Выбрать главу

Вспоминаю его лицо, каким оно было в те минуты, когда мы коротали вечера в землянке. Иногда проскальзывала на нем вдруг неторопливая улыбка, и снова задумчивый, грустный взгляд. У летчиков, с которыми меня свела дружба на полевом аэродроме, чувство грусти появлялось часто. Да и как не быть этому чувству. Каждый день горели машины. Вечером в землянке недосчитывались товарищей, то одного, то другого. По прошествии тридцати лет вспоминаю я этих парней. Настоящие мужчины, солдаты. За спиной у некоторых из них было уже шестьдесят вылетов, и это еще тогда, в первые месяцы войны!

Кто из них увидел День Победы?

Григорий Аверьянович Таряник довоевал до конца войны. Вот передо мной только что добытый его московский телефон. Он работает в Домодедовском гражданском аэропорту. Я снял телефонную трубку, потянулся к диску и… снова положил трубку на рычаг.

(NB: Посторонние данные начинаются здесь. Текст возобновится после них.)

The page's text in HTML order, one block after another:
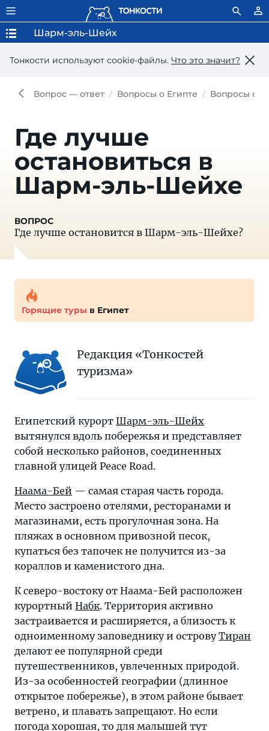
Тонкости используют сookie-файлы. Что это значит?
Шарм-эль-Шейх
Вопрос — ответ Вопросы о Египте Вопросы о
Где лучше
остановиться в
Шарм-эль-Шейхе
Где лучше остановится в Шарм-эль-Шейхе?
Горящие туры в Египет
Редакция «Тонкостей
туризма»
Египетский курорт Шарм-эль-Шейх
вытянулся вдоль побережья и представляет
собой несколько районов, соединенных
главной улицей Peace Road.
Наама-Бей — самая старая часть города.
Место застроено отелями, ресторанами и
магазинами, есть прогулочная зона. На
пляжах в основном привозной песок,
купаться без тапочек не получится из-за
кораллов и каменистого дна.
К северо-востоку от Наама-Бей расположен
курортный Набк. Территория активно
застраивается и расширяется, а близость к
одноименному заповеднику и островуТиран
делают ее популярной среди
путешественников, увлеченных природой.
Из-за особенностей географии (длинное
открытое побережье), в этом районе бывает
ветрено, и плавать запрещают. Но если
погода хорошая, то для малышей тут
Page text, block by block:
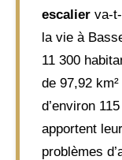
escalier va-
la vie à
11 300
de 97,92
d’environ
apportent
problèmes
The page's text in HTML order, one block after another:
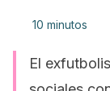
10 minutos
El
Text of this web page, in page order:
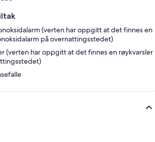
(verten har oppgitt at det finnes en
på overnattingsstedet)
(verten har oppgitt at det finnes en røykvarsler

Хочу дописать эти строки до того, как услышу голос живого Таряника, провоевавшего четыре года и всем смертям на зло оставшегося в живых.

— Зенитка, — услышал в ларингофоне спокойный голос Таряника. Взял в руки кинокамеру.

Снаряд зенитки с момента выстрела до того момента, когда он равняется с самолетом, летит шесть секунд. За шесть секунд машину можно увести на сто метров от предполагаемого места разрыва снаряда. Нужно только ясно и быстро представить себе, где же разорвется этот снаряд, угадать по вспышке на земле. Вот в этом умении угадать, куда направлен снаряд, вернее, не угадать, а точно определить, куда надо убрать машину — вперед, вправо, влево или спикировать вниз навстречу снаряду, в этом ощущении полета зенитного снаряда и заключалось непревзойденное мастерство батальонного комиссара Григория Таряника…

В этом полете я увидел блистательную тактику противозенитного маневра, из-за которого Таряника и прозвали «победителем зениток». Не только увидел, но и ощутил каждой клеткой своего организма, на долю которого выпали на этот раз невероятные перегрузки. Машина стремительно падала, скользя то на правое, то на левое крыло. То прямо пикировала, а в этих случаях при выходе машины из пике мне казалось, что мои позвонки вдавливаются один в другой. Один раз Таряник очень резко взял штурвал на себя, машина взмыла свечой, и сквозь рев моторов я услышал разрыв снаряда под брюхом нашего самолета.

Машину рвануло, мы пролетели через несколько черных клубков, в кабине появился знакомый уже резкий запах пороха. Мне стало плохо. Но когда в ларингофоне прозвучал приказ: «Приготовиться к бомбежке», мгновенно собрал себя в единый нерв, в единый мускул. За бортом ровный, четкий строй машин, готовых обрушить на врага бомбовый груз.

Наконец-то! Перед глазами был тот самый долгожданный кадр! Секунда, и из открывшихся люков посыпятся бомбы…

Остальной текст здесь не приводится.